Pension funds could improve their performance by between 48 to 60 basis points if they were to pay their CIOs more, according to a study published as a working paper for the Wharton Pension Research Council at the University of Pennsylvania. This translates to between $75 million and $95 million per year in extra returns for the average public pension.
The CIO dataset is unique because unlike the data for most investment management executives on Wall Street, the data on CIO compensation is publicly available.
The study compiled data from the Boston Center for Retirement Research and over 150 Freedom of Information Act requests to different states. By combining all these sources, the researchers were able to come up with a set of data that included variables like CIO compensation, investment return, asset allocation and geographic location.
They then used regression analysis to determine that plans in the top quartile of investment returns paid their CIOs approximately $350,000 more than plans in the bottom quartile. These differences appeared significant even when accounting for factors like plan size and geographic location.
“I am very confident in saying that compensation does affect performance as a statistically significant effect,” said Kevin Mullally, an assistant professor of finance at the University of Central Florida who co-authored the study.
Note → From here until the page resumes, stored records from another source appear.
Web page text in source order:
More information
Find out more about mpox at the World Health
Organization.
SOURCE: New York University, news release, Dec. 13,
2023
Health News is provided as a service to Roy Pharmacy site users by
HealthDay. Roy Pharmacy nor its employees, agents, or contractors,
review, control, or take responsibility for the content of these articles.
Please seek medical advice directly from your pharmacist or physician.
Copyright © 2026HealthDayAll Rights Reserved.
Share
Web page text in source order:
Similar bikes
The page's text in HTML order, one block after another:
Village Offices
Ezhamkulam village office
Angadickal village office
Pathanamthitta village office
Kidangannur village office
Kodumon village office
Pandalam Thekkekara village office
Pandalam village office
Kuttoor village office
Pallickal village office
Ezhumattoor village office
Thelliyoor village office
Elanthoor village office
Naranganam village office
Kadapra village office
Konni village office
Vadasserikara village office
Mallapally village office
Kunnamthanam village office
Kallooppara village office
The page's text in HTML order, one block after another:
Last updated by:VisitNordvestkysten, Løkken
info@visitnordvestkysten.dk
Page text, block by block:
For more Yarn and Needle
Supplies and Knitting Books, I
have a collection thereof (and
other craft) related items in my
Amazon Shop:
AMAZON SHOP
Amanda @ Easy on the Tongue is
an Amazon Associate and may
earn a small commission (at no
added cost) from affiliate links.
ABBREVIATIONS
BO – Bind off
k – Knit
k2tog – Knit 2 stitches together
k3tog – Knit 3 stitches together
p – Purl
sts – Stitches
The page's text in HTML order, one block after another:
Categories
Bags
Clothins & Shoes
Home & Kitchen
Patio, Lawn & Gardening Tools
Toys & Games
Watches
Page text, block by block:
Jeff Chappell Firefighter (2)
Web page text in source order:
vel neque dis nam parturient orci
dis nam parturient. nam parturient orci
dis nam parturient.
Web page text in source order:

The bulk of the performance difference seemed to be attributable to asset allocation, according to the data. In particular, plans in the top quartile of CIO compensation allocated approximately 3.4% more to private equity, 2.4% more to real estate, and 0.8% less to commodities compared to the average plan in the study. The study also found that highly paid CIOs had better return averages within private equity and real estate.
CIOs with better compensation were also found to trade less often and be less prone to the disposition effect, in which investors sell assets that have increased in value and hold assets that have dropped in value. Additionally, those who were paid more were more likely to stay at the same job for a longer period of time, which was also associated with better performance.
One counterintuitive finding in the study was that incentive-based compensation like bonuses seemed to have no effect on CIO performance.
Mullally explained that the best way to understand the statistical technique they used to calculate incentive-based pay’s effectiveness is to imagine two CIOs who make the same amount of money each year. One CIO received all the compensation as part of her base salary while the other CIO received part of his compensation through an incentive-based bonus structure. Ultimately, the economists could determine the effectiveness of the bonuses by seeing if the person paid partly through a bonus had a better performance on average. This was how they discovered that bonuses and incentive-based compensation do not appear to affect performance.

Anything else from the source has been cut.